◆ Problem to solve ◆
For the entries below, count the lines that contain the word "ebay" and reply with that number only.

◆ Available data ◆

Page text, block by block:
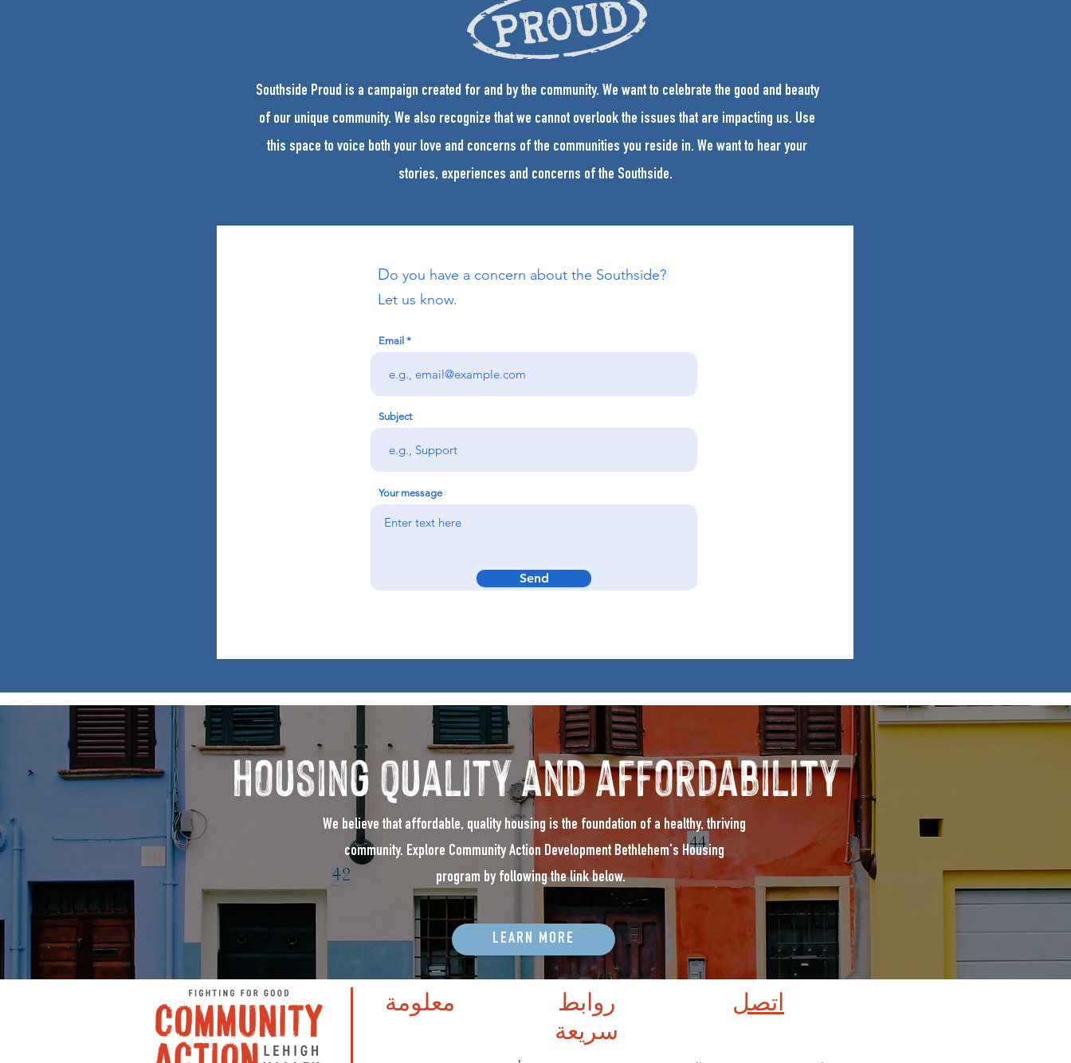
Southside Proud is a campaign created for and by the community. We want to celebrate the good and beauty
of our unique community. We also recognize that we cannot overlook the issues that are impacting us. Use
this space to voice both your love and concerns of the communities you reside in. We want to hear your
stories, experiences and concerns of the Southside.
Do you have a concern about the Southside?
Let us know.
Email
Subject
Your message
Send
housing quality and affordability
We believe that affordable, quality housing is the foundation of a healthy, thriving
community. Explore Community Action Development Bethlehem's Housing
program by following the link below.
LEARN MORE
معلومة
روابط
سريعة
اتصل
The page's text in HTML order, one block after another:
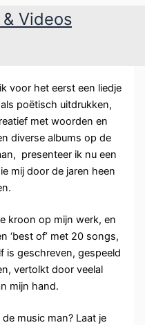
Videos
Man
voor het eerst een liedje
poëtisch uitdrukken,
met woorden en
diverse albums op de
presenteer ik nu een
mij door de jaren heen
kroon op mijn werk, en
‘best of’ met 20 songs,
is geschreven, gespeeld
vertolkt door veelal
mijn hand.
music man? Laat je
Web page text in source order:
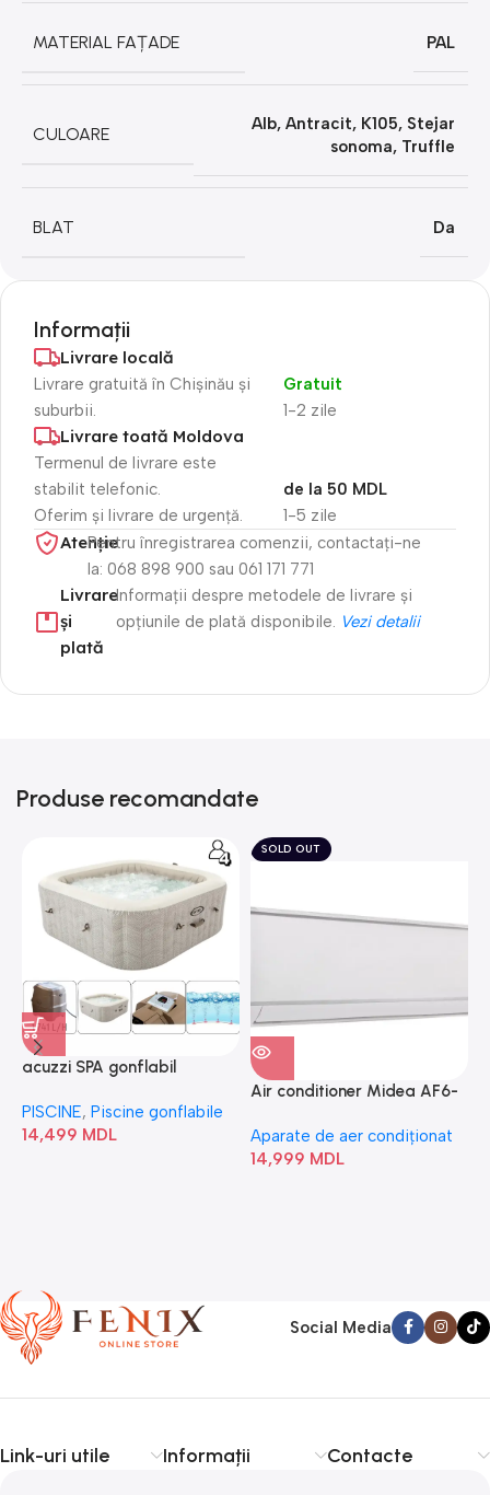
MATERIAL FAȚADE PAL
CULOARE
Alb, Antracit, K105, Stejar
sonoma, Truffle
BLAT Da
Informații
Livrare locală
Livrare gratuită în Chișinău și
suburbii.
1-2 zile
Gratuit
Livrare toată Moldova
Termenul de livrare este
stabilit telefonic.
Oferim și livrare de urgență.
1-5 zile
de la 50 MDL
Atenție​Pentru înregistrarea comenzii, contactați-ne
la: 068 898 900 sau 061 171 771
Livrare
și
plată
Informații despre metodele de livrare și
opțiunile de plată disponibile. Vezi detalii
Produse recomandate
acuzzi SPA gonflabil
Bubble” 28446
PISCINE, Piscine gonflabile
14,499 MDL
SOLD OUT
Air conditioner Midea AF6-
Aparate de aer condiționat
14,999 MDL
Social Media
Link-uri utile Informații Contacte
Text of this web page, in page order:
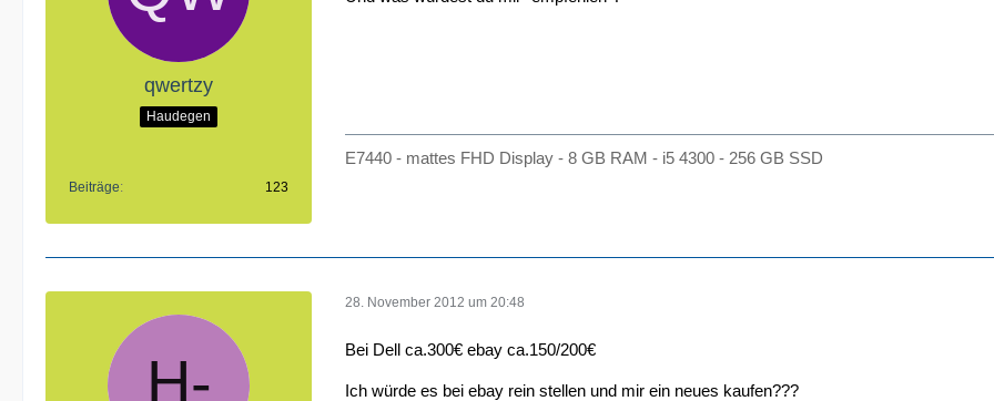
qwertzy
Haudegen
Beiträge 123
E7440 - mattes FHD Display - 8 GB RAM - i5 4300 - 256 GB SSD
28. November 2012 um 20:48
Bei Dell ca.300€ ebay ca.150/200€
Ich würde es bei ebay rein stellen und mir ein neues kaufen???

◆ Expected answer ◆
2